Getting up to here took the most time, having to sort out emacs, which was having issues running the program but none compiling it. the Cygwin shell performed the task well and so in about 5 minutes i had the commands for the BST's sorted and began the tasks.

Task two

there are definately more than just 1 way(s) to make the BST such that no balancing is required. i Think that there's only one way to add the first one, 2 ways to add the second one, and 4! ways to order the addition of the remaining 4. Hence there are 48 different possible ways to add the letters a, b, c, d, e, f, g and still have a balance 7 node BST.

    a
  b
    c
d 
    e
  f
    g

Task Three

Before transformation:

a (*)
  b
    c
      d
        e
          f
            g

Tree[*a*,b,c,d,e,f,g]

After Transformation:

  a (*)
b
  c
    d
      e
        f
          g

Tree[*a*,b,c,d,e,f,g]

Just typing commands and copying the out-put to here..

Task Four

This task seemed simple - the tree starts off right skewed and it requires 6 "rotate left" commands (with corresponding "ROOT" commands in between) to make the tree left-skewed.

Task Five

this one was a little interesting, I'm not exactly sure if my answer is correct in the sense that it involves the fewest commands possible, infact it probably doesn't.
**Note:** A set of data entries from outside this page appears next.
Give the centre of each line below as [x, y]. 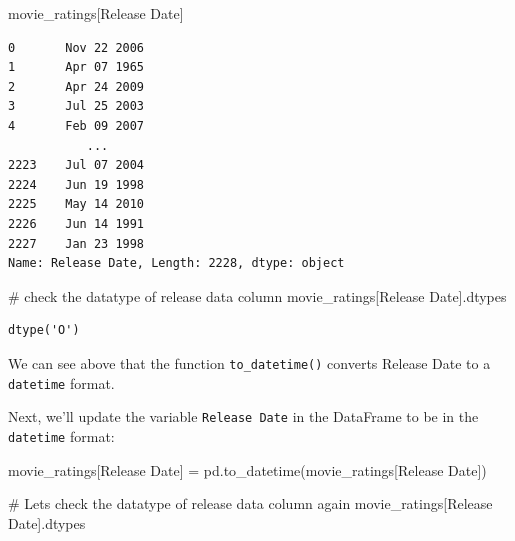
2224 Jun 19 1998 [76, 184]
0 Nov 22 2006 [76, 47]
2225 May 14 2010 [76, 204]
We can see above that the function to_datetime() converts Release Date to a [249, 362]
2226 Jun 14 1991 [76, 223]
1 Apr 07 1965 [76, 67]
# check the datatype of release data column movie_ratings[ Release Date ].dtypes [257, 295]
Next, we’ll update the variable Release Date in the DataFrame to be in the [243, 416]
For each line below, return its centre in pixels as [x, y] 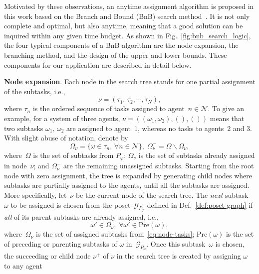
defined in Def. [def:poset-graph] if [200, 205]
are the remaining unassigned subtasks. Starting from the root [159, 166]
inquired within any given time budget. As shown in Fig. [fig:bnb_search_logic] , [128, 35]
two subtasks [24, 128]
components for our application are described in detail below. [98, 65]
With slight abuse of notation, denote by [66, 138]
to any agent [23, 265]
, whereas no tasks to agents [181, 128]
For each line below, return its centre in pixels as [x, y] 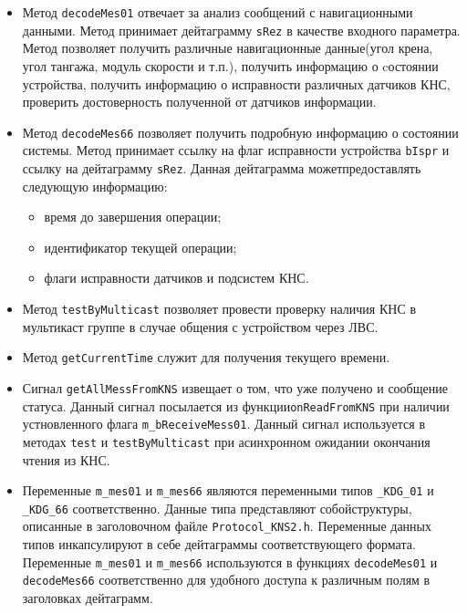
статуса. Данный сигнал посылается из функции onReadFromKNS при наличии [236, 405]
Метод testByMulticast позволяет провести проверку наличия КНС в [219, 309]
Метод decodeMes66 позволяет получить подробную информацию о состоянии [240, 132]
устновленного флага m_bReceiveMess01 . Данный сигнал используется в [224, 424]
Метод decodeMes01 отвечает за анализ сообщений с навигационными [218, 12]
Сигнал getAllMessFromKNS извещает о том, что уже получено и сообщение [235, 387]
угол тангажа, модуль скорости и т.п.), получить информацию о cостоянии [230, 65]
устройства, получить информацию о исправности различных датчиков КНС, [236, 83]
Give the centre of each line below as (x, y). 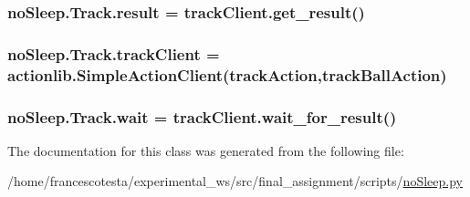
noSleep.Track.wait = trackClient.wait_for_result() (202, 116)
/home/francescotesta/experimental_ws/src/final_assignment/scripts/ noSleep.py (235, 181)
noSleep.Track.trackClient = (114, 53)
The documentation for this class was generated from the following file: (206, 150)
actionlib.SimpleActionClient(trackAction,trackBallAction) (227, 74)
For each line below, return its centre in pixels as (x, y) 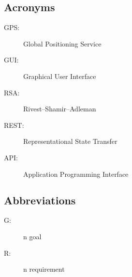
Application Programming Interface (76, 174)
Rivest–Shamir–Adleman (60, 109)
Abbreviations (40, 200)
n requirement (44, 269)
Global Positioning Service (62, 43)
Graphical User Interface (60, 76)
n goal (32, 236)
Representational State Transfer (70, 141)
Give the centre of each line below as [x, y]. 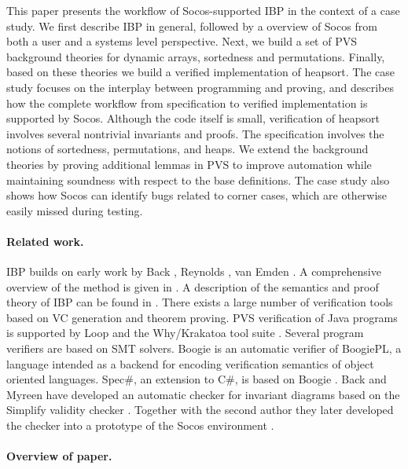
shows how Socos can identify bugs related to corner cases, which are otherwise [197, 195]
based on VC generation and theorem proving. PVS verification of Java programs [202, 317]
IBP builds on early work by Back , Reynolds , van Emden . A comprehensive [194, 271]
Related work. [45, 241]
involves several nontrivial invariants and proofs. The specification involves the [195, 133]
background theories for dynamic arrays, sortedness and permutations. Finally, [196, 56]
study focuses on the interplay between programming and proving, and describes [200, 87]
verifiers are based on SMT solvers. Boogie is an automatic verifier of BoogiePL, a [204, 348]
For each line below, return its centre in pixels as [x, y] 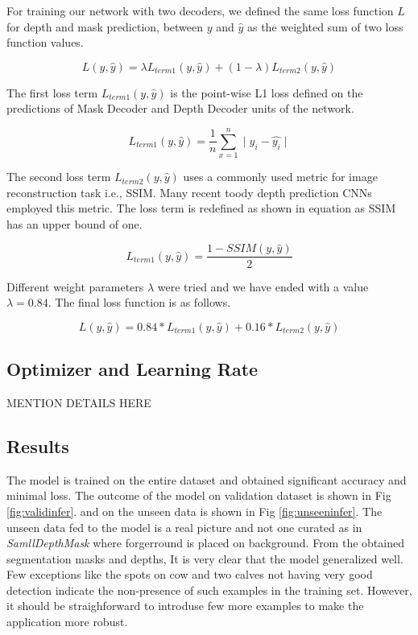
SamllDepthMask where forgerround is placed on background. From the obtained [205, 543]
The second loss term [59, 177]
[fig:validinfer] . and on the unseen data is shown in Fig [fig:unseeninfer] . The [195, 511]
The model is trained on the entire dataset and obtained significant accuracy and [207, 479]
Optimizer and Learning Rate [132, 369]
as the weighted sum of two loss [325, 26]
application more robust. [67, 622]
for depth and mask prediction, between [105, 26]
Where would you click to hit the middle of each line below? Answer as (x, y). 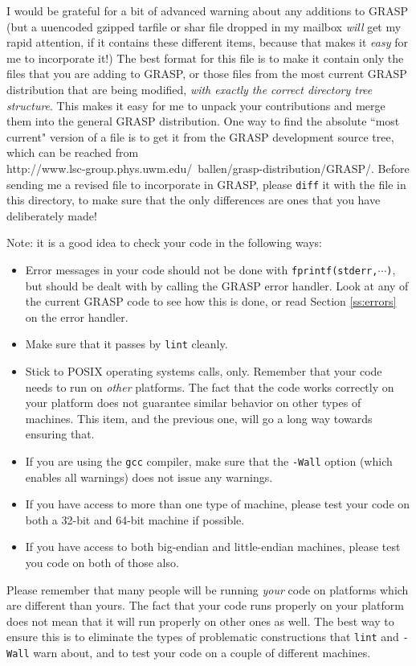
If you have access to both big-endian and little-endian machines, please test (213, 547)
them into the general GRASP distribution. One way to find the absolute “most (203, 121)
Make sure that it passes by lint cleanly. (126, 344)
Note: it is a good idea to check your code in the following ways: (164, 243)
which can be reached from (73, 152)
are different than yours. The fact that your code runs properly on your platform (205, 605)
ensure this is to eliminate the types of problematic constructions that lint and (203, 637)
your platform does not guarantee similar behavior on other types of (193, 403)
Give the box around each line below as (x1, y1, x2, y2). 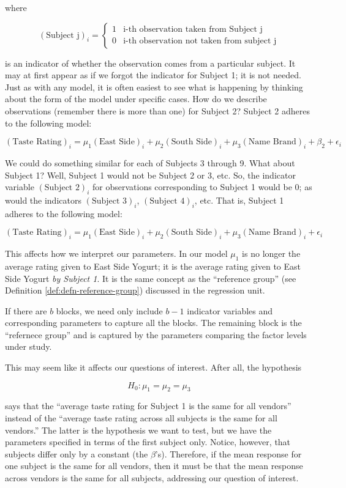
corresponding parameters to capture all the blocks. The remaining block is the (5, 316, 302, 329)
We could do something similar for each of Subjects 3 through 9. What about (5, 156, 295, 169)
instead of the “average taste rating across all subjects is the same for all (5, 412, 277, 424)
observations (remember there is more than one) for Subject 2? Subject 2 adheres (5, 104, 310, 117)
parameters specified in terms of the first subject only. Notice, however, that (5, 435, 291, 448)
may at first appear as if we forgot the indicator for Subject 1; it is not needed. (5, 68, 301, 81)
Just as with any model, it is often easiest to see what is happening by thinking (5, 80, 303, 93)
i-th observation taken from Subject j (123, 25, 263, 34)
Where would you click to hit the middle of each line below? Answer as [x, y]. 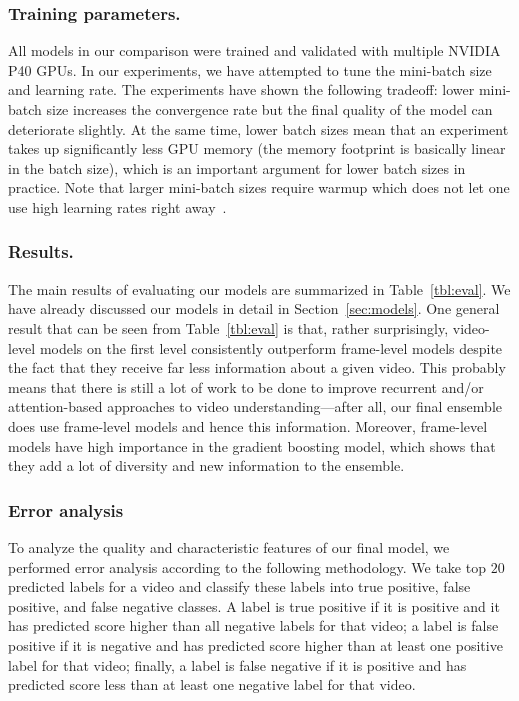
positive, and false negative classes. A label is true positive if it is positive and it [254, 605]
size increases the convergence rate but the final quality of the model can [269, 109]
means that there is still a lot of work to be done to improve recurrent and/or [246, 386]
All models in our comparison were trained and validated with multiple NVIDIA [254, 50]
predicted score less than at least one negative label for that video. [212, 684]
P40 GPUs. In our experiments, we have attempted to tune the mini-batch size [250, 69]
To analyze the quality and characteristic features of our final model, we [229, 546]
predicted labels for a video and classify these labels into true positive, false [239, 586]
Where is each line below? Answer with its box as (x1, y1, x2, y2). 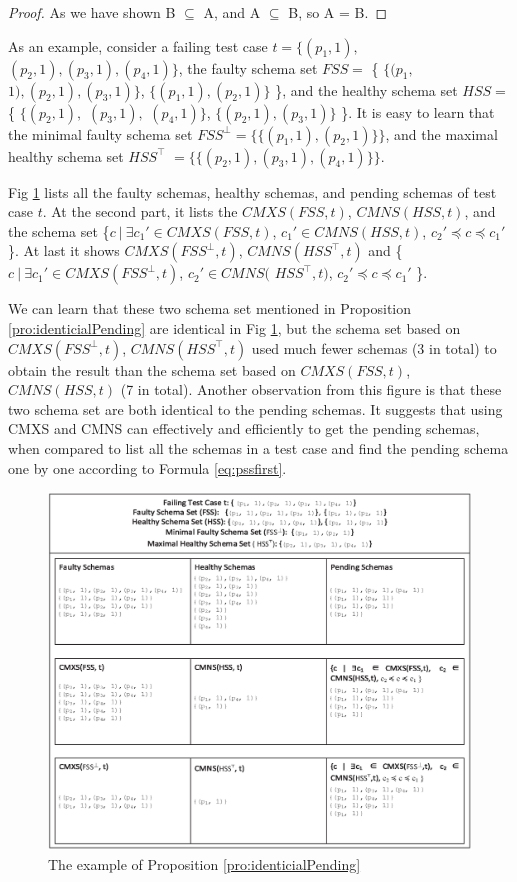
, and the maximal (385, 123, 498, 144)
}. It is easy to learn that (341, 101, 495, 122)
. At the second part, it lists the (42, 201, 238, 222)
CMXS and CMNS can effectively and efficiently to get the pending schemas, (8, 418, 480, 439)
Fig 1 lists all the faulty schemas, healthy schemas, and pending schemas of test (8, 181, 497, 202)
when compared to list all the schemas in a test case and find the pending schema (8, 437, 509, 458)
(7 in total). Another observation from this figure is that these (120, 379, 502, 400)
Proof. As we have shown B (8, 2, 176, 22)
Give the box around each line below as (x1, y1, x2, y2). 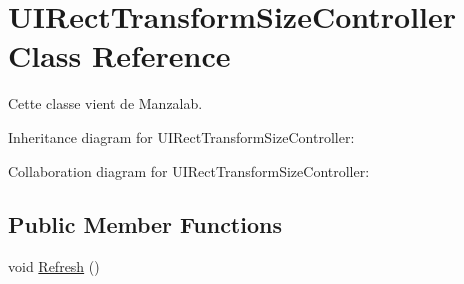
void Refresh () (8, 256, 100, 277)
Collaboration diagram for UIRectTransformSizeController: (8, 160, 370, 181)
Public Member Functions (8, 209, 282, 240)
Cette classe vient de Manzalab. (8, 93, 203, 114)
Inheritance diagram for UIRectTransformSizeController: (8, 126, 355, 147)
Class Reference (8, 35, 231, 76)
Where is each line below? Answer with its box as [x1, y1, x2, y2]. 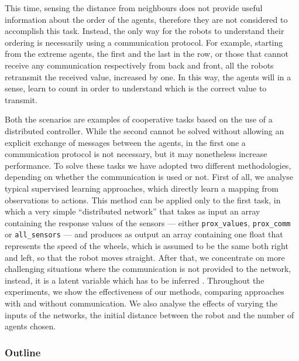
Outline [5, 345, 41, 359]
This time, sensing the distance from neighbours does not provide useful [5, 2, 263, 13]
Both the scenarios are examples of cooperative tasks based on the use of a [5, 113, 273, 125]
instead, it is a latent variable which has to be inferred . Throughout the [5, 274, 264, 286]
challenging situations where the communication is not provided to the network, [5, 263, 291, 275]
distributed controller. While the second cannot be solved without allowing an [5, 124, 284, 137]
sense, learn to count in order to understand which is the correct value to [5, 82, 267, 94]
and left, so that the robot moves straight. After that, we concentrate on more [5, 251, 285, 263]
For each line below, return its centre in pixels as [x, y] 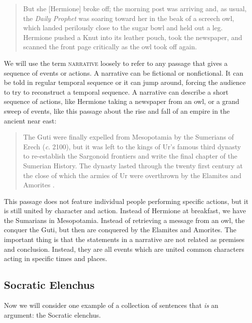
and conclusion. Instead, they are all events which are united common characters [124, 249]
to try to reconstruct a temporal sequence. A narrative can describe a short [116, 91]
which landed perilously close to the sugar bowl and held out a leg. [123, 28]
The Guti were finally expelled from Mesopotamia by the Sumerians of [128, 137]
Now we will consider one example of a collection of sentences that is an [111, 305]
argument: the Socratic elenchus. [53, 314]
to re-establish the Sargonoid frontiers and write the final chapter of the [130, 156]
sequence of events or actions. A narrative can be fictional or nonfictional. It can [124, 72]
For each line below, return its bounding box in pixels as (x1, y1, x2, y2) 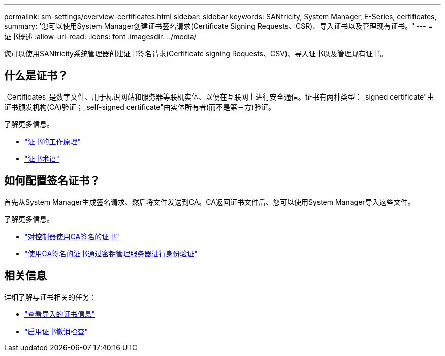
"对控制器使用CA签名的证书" (24, 232, 119, 241)
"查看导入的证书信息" (24, 309, 96, 318)
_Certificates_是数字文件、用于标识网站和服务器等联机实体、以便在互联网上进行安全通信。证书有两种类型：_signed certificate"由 (4, 92, 434, 101)
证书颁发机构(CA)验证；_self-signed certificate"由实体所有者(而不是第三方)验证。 (4, 102, 276, 111)
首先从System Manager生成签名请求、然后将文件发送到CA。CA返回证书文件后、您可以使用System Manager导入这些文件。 (4, 197, 415, 206)
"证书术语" (24, 154, 60, 163)
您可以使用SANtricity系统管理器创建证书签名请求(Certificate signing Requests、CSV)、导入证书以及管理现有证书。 (4, 49, 387, 58)
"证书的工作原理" (24, 137, 81, 146)
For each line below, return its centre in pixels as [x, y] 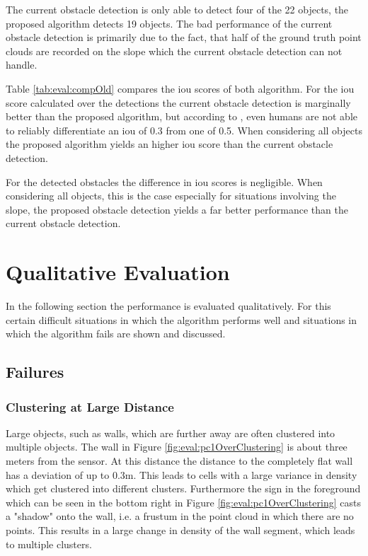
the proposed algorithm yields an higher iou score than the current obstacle [169, 144]
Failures [35, 372]
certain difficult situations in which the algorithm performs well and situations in [182, 319]
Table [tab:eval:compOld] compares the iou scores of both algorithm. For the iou [180, 88]
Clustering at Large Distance [90, 406]
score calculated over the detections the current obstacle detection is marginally [178, 102]
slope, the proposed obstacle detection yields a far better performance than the [177, 209]
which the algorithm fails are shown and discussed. [116, 334]

in order, after using the skew command:

  1. rotate left
  2. root
  3. rotate left
  4. root
  5. rotate left
  6. root
  7. right
  8. rotate left
  9. root
  10. left
  11. rotate right


No. of rotations = 5

Task Six

This was relatively simple, i added the letters h and i to the tree (which previously had the letters a-g). i Then rotated the letter g left and the tree matched that found using the BALANCE command.

Task Seven

Only nodes along the path of the nodes (and the children of those nodes) in question are affected by a deletion/insertion. This means only they need to be adjusted if balancing is required.